[Records from a data source]
*** Block opens ***

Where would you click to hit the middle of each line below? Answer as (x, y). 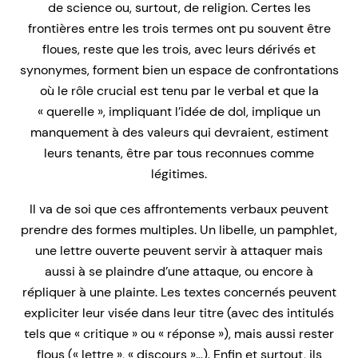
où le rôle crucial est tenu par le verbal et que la (179, 91)
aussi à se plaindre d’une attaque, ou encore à (179, 272)
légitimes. (179, 174)
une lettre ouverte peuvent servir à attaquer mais (179, 251)
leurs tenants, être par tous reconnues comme (179, 153)
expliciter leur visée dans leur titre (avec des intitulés (179, 313)
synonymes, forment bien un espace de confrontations (179, 70)
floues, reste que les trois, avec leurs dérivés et (179, 50)

*** Block closes ***

• [About this task]
Copy out every line of the data where the word "leurs" occurs.

• [Task response]
leurs tenants, être par tous reconnues comme (179, 153)
floues, reste que les trois, avec leurs dérivés et (179, 50)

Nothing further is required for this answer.